Three years later, HGP completed its mission to map the entire human genome and defined its terms this way:
“” Finite sequence “is a technical term which means that the sequence is very precise (with less than one error per 10,000 letters) and very contiguous (the only remaining gaps corresponding to regions whose sequence cannot be resolved in such a way. reliable with current technology). “
“Current technology” is doing a lot of work here. At the time, HGP used a process called a bacterial artificial chromosome (BAC), where scientists used bacteria to clone each piece of the genome and then study them in small groups. A complete “BAC library” consists of 20,000 carefully prepared bacteria containing cloned genes.
But this BAC process inherently misses parts of the entire genome. The reason for this is a great introduction to what the new team of scientists have helped accomplish.
A breakthrough in sequencing
What is hidden in the secret 8% of the genome that the 2000 genome “project” left untouched?

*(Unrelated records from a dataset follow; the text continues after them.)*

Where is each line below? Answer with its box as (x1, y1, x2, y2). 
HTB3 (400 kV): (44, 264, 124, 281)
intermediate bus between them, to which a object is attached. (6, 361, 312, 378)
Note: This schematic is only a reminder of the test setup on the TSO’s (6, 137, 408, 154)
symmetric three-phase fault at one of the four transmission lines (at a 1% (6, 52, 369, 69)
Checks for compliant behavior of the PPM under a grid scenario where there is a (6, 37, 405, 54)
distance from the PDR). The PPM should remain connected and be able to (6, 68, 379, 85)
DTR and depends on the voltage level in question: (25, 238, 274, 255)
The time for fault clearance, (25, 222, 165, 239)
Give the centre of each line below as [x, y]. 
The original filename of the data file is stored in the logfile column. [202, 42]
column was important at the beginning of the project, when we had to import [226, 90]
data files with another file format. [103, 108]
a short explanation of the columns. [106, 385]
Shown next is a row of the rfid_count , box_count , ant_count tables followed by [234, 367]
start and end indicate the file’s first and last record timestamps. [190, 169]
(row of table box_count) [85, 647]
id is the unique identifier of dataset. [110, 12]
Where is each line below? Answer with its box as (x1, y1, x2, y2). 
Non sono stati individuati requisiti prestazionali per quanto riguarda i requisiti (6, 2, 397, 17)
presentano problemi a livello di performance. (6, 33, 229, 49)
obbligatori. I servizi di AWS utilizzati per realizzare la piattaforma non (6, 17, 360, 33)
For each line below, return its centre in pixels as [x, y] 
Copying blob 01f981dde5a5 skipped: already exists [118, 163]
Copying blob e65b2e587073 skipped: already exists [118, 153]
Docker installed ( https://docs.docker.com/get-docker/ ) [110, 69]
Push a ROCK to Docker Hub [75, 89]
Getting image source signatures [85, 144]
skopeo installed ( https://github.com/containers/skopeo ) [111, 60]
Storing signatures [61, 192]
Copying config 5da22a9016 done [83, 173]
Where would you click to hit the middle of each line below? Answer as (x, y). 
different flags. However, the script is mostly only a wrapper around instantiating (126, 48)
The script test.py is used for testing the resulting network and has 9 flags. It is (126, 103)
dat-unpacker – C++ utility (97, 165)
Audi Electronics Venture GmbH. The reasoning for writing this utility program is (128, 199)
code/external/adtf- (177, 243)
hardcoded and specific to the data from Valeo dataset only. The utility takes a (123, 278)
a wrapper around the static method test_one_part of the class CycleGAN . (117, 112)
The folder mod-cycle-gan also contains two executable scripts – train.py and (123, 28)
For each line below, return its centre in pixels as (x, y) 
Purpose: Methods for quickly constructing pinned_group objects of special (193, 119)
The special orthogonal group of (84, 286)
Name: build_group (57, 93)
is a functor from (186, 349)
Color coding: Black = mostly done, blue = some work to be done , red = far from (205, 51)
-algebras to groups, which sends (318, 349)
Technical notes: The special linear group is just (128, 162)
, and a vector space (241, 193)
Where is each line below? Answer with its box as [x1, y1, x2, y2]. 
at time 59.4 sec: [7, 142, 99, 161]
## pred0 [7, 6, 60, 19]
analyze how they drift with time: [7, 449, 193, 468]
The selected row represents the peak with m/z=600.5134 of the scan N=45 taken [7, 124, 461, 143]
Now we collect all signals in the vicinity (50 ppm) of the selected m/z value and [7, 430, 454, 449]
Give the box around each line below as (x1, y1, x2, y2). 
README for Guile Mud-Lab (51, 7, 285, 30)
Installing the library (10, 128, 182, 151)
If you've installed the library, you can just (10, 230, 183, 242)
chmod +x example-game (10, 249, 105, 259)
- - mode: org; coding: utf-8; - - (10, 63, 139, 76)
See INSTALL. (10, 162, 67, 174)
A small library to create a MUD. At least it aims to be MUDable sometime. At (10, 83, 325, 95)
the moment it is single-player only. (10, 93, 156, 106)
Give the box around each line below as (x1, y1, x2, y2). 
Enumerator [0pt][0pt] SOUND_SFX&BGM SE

The base pairs in this section are made up of many, many repeated patterns that make them too difficult to study using the bacteria cloning method.

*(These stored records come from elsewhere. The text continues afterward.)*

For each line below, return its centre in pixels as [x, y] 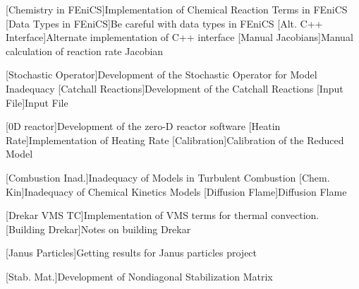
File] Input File [37, 102]
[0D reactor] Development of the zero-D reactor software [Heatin [143, 126]
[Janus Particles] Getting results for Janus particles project [132, 253]
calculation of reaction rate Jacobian [85, 51]
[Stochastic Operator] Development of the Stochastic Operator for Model [162, 75]
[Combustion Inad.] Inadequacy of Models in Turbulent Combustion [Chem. [168, 177]
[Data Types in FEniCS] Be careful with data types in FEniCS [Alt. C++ [164, 23]
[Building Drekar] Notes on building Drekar [98, 229]
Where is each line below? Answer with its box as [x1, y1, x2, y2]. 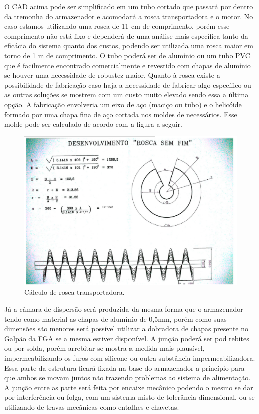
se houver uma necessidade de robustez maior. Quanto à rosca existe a [4, 70, 220, 80]
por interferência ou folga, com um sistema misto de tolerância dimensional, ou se [4, 392, 255, 402]
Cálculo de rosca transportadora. [24, 287, 125, 297]
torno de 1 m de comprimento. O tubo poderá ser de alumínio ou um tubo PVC [4, 50, 250, 60]
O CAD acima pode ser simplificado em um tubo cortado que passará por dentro [4, 1, 253, 11]
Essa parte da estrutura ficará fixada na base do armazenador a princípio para [4, 362, 245, 373]
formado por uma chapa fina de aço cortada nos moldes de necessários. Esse [4, 109, 237, 119]
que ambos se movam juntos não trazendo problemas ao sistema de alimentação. [4, 372, 251, 383]
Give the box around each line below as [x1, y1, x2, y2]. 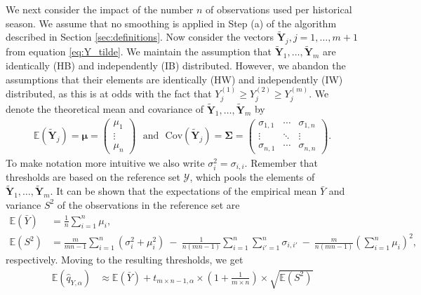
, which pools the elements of [189, 170, 315, 184]
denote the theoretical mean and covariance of [6, 102, 204, 116]
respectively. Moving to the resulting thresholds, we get [6, 252, 243, 267]
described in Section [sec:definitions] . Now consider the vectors [6, 29, 274, 44]
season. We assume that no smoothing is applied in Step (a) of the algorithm [6, 15, 337, 30]
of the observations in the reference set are [57, 197, 240, 212]
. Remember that [244, 156, 319, 170]
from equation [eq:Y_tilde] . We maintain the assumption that [6, 44, 272, 59]
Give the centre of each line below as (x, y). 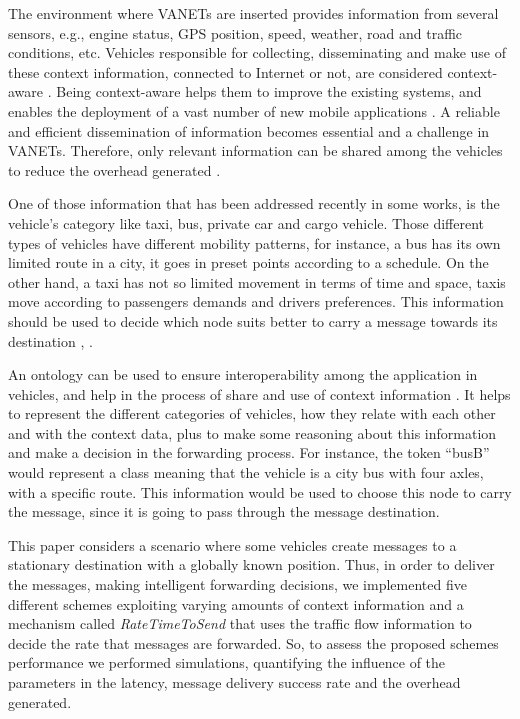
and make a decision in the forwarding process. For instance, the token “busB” (249, 452)
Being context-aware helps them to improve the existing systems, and (269, 91)
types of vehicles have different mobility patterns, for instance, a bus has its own (254, 242)
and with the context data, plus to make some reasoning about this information (252, 432)
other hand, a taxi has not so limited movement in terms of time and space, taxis (257, 281)
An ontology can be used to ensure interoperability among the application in (243, 374)
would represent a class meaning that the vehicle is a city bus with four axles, (246, 472)
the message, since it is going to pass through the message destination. (224, 511)

BAC and other approaches simply weren’t suitable for the remaining 8% repeats of the genome. “Current DNA sequencers, made by Illumina, take small fragments of DNA, decode them and reassemble the resulting puzzle” Statisticalby Matthew Herper reports. “It works well for most of the genome, but not in areas where the DNA code is the result of long repeating patterns.”
It makes intuitive sense; imagine counting from 1 to 50 rather than just counting 1, 2, 1, 2,. . . again and again. Part of what made the BAC method so successful was that scientists were careful to minimize and match overlaps, which has become nearly impossible in the unexplored, repeat-rich part of the genome.

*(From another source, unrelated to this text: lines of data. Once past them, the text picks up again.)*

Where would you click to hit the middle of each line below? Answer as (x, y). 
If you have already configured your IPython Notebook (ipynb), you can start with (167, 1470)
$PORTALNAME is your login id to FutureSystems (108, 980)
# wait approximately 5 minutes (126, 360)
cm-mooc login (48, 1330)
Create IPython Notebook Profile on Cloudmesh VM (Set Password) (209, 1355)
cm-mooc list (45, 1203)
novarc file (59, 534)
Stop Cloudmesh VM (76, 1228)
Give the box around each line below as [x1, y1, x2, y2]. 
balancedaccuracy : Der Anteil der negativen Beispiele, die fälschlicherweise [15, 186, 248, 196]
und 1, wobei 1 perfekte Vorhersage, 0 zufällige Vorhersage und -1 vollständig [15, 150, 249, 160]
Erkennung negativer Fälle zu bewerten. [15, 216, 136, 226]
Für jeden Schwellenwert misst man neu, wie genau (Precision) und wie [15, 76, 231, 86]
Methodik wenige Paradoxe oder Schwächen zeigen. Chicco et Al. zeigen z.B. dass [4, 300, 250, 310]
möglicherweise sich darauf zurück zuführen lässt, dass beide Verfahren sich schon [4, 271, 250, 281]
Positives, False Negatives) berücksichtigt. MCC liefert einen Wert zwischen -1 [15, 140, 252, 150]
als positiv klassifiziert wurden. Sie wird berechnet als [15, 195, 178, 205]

So what’s different about the new approaches? Let’s see what they are first. California-based Pacific Biosciences (PacBio) and UK-based Oxford Nanopore have different technologies, but are rushing towards the same goal.
PacBio uses a system called HiFi, where the base pairs circulate, literally in the form of circles, until they are read in full and in high fidelity – hence the name. The system is only a few years old and represents a big step forward in terms of length and precision for these longer streaks.
Oxford Nanopore, meanwhile, uses electric current in its proprietary devices. Base pair strands are squeezed through a microscopic nanopore – one molecule at a time – where a current zaps them in order to observe what kind of molecule it is. By zapping each molecule, scientists can identify the entire strand.
In the new study published in the bioRxiv biology preprint server, an international consortium of about 100 scientists used PacBio and Oxford Nanopore technologies to track down some of the remaining unknown sections of the human genome.
The amount of ground the consortium has covered is staggering. “The consortium said it has increased the number of DNA bases from 2.92 billion to 3.05 billion, or 4.5 [percent] increase. But the number of genes only increased by 0.4 [percent], to 19,969 ”, Statistical reports. This shows how strongly repeating base pair sequences in this area compare to the genes they represent.
The missing links
Sequencing sponsor St. George’s Church, a Harvard University biologist, said Statistical if this work goes through peer review successfully, it will be the first time any The vertebrate genome has been fully mapped. And the reason seems to be simply that the two new technologies can read very long chains of base pairs at once.
Why is missing genetic information so important? Well, there’s a lot of favoritism in the study of genes, with a handful of the most popular genes taking up most of the research interest and funding. Forgotten genes hold many key mechanisms that cause disease, for example.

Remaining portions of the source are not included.